Saved entries:
• • • • • • •

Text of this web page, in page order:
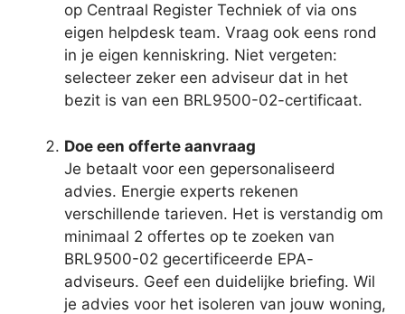
op Centraal Register Techniek of via ons
eigen helpdesk team. Vraag ook eens rond
in je eigen kenniskring. Niet vergeten:
selecteer zeker een adviseur dat in het
bezit is van een BRL9500-02-certificaat.
Doe een offerte aanvraag
Je betaalt voor een gepersonaliseerd
advies. Energie experts rekenen
verschillende tarieven. Het is verstandig om
minimaal 2 offertes op te zoeken van
BRL9500-02 gecertificeerde EPA-
adviseurs. Geef een duidelijke briefing. Wil
je advies voor het isoleren van jouw woning,
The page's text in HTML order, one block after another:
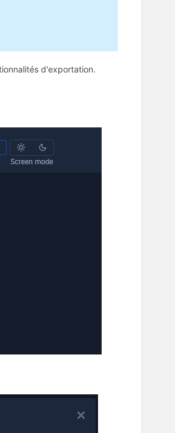
d'exportation.
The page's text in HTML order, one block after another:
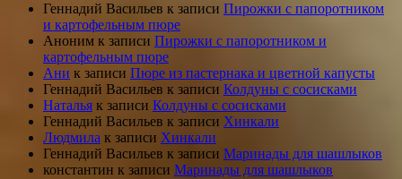
Геннадий Васильев к записи Пирожки с папоротником
и картофельным пюре
Аноним к записи Пирожки с папоротником и
картофельным пюре
Ани к записи Пюре из пастернака и цветной капусты
Геннадий Васильев к записи Колдуны с сосисками
Наталья к записи Колдуны с сосисками
Геннадий Васильев к записи Хинкали
Людмила к записи Хинкали
Геннадий Васильев к записи Маринады для шашлыков
константин к записи Маринады для шашлыков
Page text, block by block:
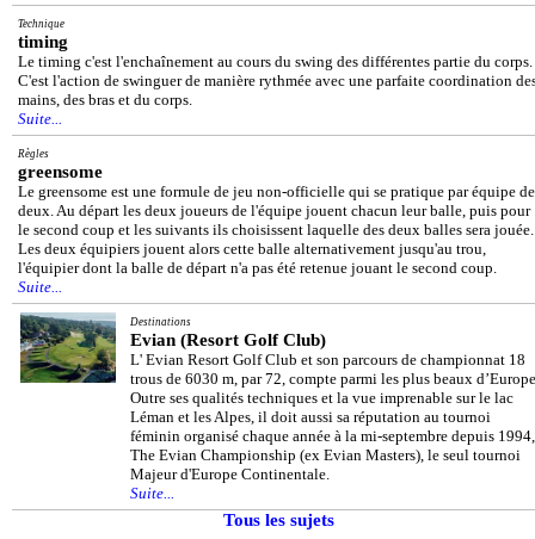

• • • • • • •

▸ Exercise description:
From the first line to the last, repeat the records exactly and skip the pictures.

▸ Solution to this task:
Text of this web page, in page order:
op Centraal Register Techniek of via ons
eigen helpdesk team. Vraag ook eens rond
in je eigen kenniskring. Niet vergeten:
selecteer zeker een adviseur dat in het
bezit is van een BRL9500-02-certificaat.
Doe een offerte aanvraag
Je betaalt voor een gepersonaliseerd
advies. Energie experts rekenen
verschillende tarieven. Het is verstandig om
minimaal 2 offertes op te zoeken van
BRL9500-02 gecertificeerde EPA-
adviseurs. Geef een duidelijke briefing. Wil
je advies voor het isoleren van jouw woning,
The page's text in HTML order, one block after another:
d'exportation.
The page's text in HTML order, one block after another:
Геннадий Васильев к записи Пирожки с папоротником
и картофельным пюре
Аноним к записи Пирожки с папоротником и
картофельным пюре
Ани к записи Пюре из пастернака и цветной капусты
Геннадий Васильев к записи Колдуны с сосисками
Наталья к записи Колдуны с сосисками
Геннадий Васильев к записи Хинкали
Людмила к записи Хинкали
Геннадий Васильев к записи Маринады для шашлыков
константин к записи Маринады для шашлыков
Page text, block by block:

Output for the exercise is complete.